そんな楽すぎる道中を経て再び病院に辿り着いた主人公一行。病院内を探索すると地下室の鍵と合致する扉を発見。その扉を開くと、その先には下へと続く階段があった。その先へ進もうと主人公たちが決意したところで、チャプター3が終了した。
「おー。チャプター3が終わりましたね。区切りも良いですし、時間的にもそろそろ解散しますか?」
琥珀がそう尋ねると操と夏帆はそれに同意した。琥珀が2人を玄関まで見送りに行く。
「師匠。今日は来てくれてありがとうございました。俺、師匠が隣にいてくれて良かったです」
「え、あ、うん。私で良ければ……また、一緒にゲームしてもいいぞ」
「本当ですか? それじゃあ、また誘いますね」
琥珀としては、操が隣にいてくれたから実例を交えてクリエイターとしての技術を教えてもらえたから“良かった”という意図であった。一方の操の意図は……
「政井さんも、また明日学校で」
「うん。またね」
琥珀に向かって手を振る夏帆。それを見て、操はなんとも言えない気持ちになったのだ。琥珀と夏帆は毎日のように顔を合わせている。一方で、操は立場的にはそういうわけにもいかない。環境があまりにも違いすぎて、嫉妬の感情が抑えられない。
琥珀と一緒に学生生活を送れたらどれだけ楽しかっただろうか。操はそういうIFのことを考えて、気持ちが沈んでしまった。自分がどれだけ求めても決して手に入らない環境を当然のように享受できる人間がいる。世の中とはそういうものなのだ。
「お邪魔しました」
賀藤家から去る操と夏帆。途中まで帰り道が同じということで、操と夏帆は一緒に歩いていた。

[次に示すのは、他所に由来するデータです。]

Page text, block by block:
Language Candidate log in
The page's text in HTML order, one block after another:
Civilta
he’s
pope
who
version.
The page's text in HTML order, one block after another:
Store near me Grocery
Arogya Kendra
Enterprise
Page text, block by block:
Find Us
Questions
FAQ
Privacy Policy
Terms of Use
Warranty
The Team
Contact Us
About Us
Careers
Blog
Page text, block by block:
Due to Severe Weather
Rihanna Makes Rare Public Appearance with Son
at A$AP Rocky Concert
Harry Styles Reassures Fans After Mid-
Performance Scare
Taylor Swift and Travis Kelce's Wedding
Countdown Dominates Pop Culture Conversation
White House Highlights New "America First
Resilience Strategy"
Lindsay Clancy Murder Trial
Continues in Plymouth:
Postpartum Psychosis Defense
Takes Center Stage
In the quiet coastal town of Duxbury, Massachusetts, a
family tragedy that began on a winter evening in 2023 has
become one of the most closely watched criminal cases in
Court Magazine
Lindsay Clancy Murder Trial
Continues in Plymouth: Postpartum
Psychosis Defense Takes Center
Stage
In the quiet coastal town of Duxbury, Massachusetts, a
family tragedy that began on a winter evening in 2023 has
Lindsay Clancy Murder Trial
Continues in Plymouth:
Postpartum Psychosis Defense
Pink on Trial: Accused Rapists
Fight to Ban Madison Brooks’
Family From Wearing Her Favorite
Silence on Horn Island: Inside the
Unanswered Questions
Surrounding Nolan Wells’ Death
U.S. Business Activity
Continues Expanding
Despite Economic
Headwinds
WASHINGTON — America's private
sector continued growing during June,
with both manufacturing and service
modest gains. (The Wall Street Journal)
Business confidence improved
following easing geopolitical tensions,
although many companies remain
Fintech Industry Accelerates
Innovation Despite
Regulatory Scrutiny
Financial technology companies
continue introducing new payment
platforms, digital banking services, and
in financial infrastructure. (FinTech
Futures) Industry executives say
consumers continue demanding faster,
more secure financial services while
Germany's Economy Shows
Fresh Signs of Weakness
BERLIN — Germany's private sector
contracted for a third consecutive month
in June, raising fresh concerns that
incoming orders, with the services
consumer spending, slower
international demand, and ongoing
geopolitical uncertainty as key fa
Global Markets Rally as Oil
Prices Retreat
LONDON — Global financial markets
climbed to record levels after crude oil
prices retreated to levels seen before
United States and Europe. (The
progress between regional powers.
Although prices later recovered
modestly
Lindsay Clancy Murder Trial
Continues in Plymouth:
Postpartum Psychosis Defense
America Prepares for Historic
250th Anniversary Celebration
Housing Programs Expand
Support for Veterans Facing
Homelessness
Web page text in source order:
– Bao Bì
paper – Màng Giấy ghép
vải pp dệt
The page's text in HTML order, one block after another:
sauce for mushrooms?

「私、今日は憧れのリゼさんに会えて嬉しかったです。これからもエレキオーシャンを応援しますね」
「え、ああ。うん。ありがとう。とっても嬉しい」
負の感情が一切感じられない夏帆の笑顔に操は自分自身に嫌気がさした。夏帆は操のことを憧れの感情を抱いてくれているファンだ。それなのに、操は夏帆に対して良くない感情を抱いていた瞬間もあった。そういうところが夏帆に知られたら、失望されるかもしれない。それくらい、操は自分自身の心を醜いと感じてしまったのだ。

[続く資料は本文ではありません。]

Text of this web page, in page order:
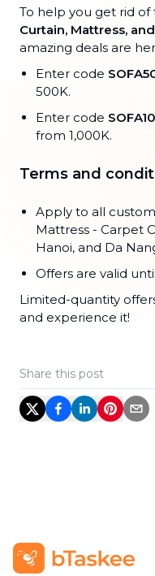
To help you get rid of
Curtain, Mattress,
amazing deals are
Enter code
500K.
Enter code
from 1,000K.
Terms and
Apply to all
Mattress - Carpet
Hanoi, and Da
Offers are valid
Limited-quantity
and experience it!
Share this post
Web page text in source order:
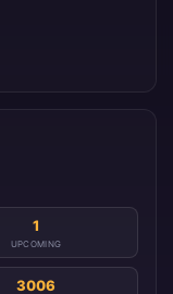
1
UPCOMING
3006
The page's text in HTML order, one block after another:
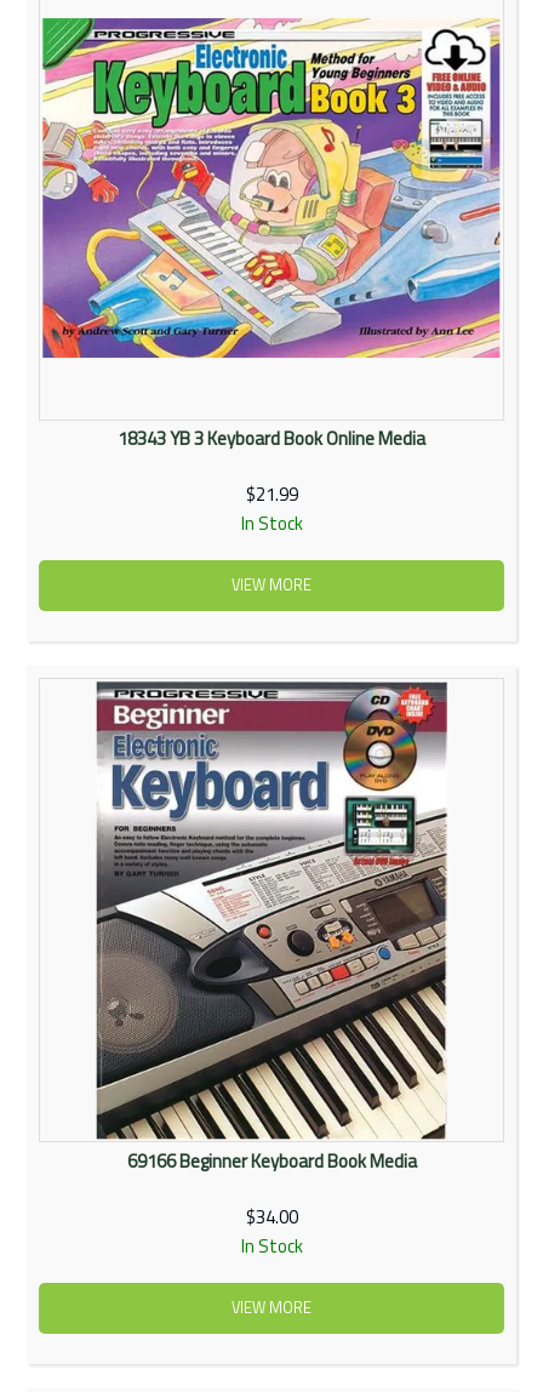
18343 YB 3 Keyboard Book Online Media
$21.99
In Stock
VIEW MORE
69166 Beginner Keyboard Book Media
$34.00
In Stock
VIEW MORE
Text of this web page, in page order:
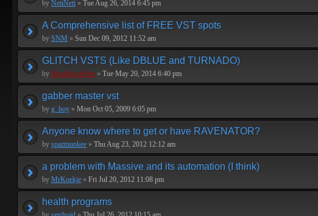
by NetiNeti » Tue Aug 26, 2014 6:45 pm
A Comprehensive list of FREE VST spots
by SNM » Sun Dec 09, 2012 11:52 am
GLITCH VSTS (Like DBLUE and TURNADO)
by BreakforceOne » Tue May 20, 2014 6:40 pm
gabber master vst
by g_boy » Mon Oct 05, 2009 6:05 pm
Anyone know where to get or have RAVENATOR?
by spazmunkee » Thu Aug 23, 2012 12:12 am
a problem with Massive and its automation (I think)
by MrKoekje » Fri Jul 20, 2012 11:08 pm
health programs
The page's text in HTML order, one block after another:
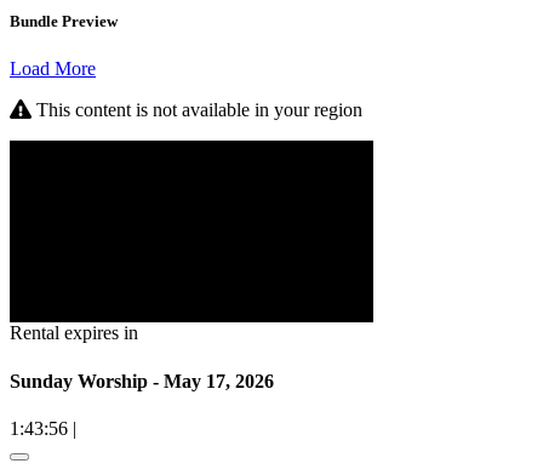
Bundle Preview
Load More
This content is not available in your region
Rental expires in
Sunday Worship - May 17, 2026
1:43:56 |
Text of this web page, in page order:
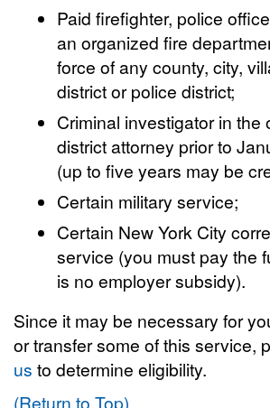
Paid firefighter, police
an organized fire
force of any county, city,
district or police district;
Criminal investigator in the
district attorney prior to
(up to five years may be
Certain military service;
Certain New York City
service (you must pay the
is no employer subsidy).
Since it may be necessary for
or transfer some of this service,
us to determine eligibility.
(Return to Top)
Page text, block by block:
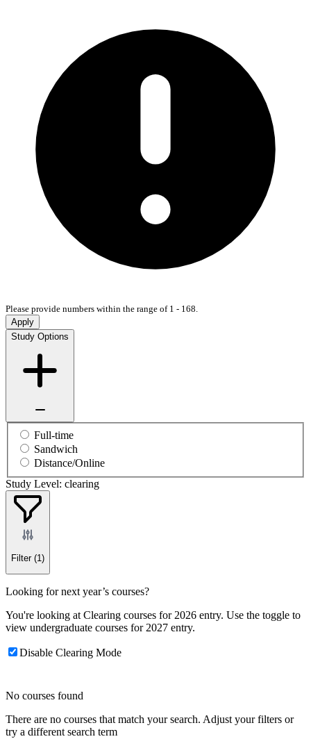
Please provide numbers within the range of 1 - 168.
Apply
Study Options
Full-time
Sandwich
Distance/Online
Study Level: clearing
Filter (1)
Looking for next year’s courses?
You're looking at Clearing courses for 2026 entry. Use the toggle to
view undergraduate courses for 2027 entry.
Disable Clearing Mode
No courses found
There are no courses that match your search. Adjust your filters or
try a different search term
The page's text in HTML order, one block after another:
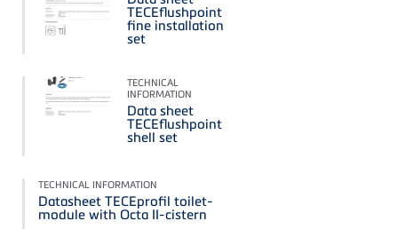
TECEflushpoint
fine installation
set
TECHNICAL
INFORMATION
Data sheet
TECEflushpoint
shell set
TECHNICAL INFORMATION
Datasheet TECEprofil toilet-
module with Octa II-cistern
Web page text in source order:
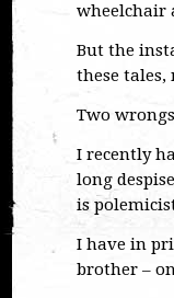
wheelchair
But the
these
Two
I recently
long
is
I have in
brother –
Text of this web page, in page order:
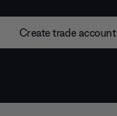
Create trade account
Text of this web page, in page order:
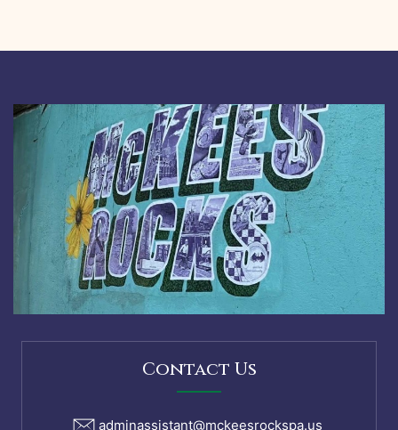
Contact Us
adminassistant@mckeesrockspa.us
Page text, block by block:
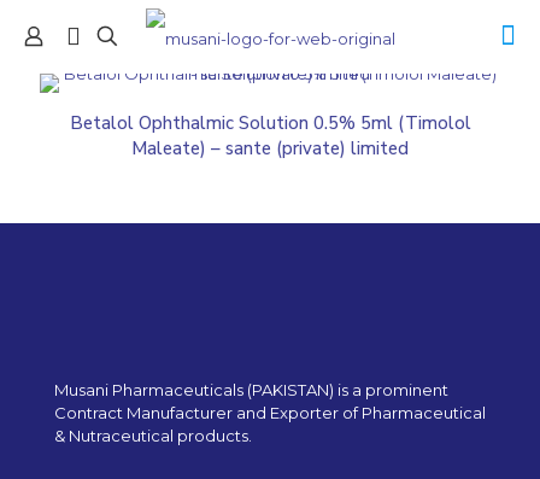
Betalol Ophthalmic Solution 0.5% 5ml (Timolol
Maleate) – sante (private) limited
Musani Pharmaceuticals (PAKISTAN) is a prominent
Contract Manufacturer and Exporter of Pharmaceutical
& Nutraceutical products.

「あの……もし、違ったら申し訳ないんですけど……リゼさんって賀藤君のこと好きなんですか?」
夏帆の一言に操の頭に一気に血が昇る。
「え? な、なんでそうなる!」
「違いましたか? 賀藤君を見ている目が構って欲しそうな子犬のように見えましたから」
「気のせい! 気のせいだから絶対」
慌てて否定する操。それに対して夏帆はくすくすと笑った。
「リゼさんってそういう表情もできるんですね。その表情も素敵です」
「な、なんだよそれ……」
年下であるはずの夏帆に上手いこと転がされた感じがして、操は少し不満げだった。しかし、不思議と夏帆のことは嫌いになれない操であった。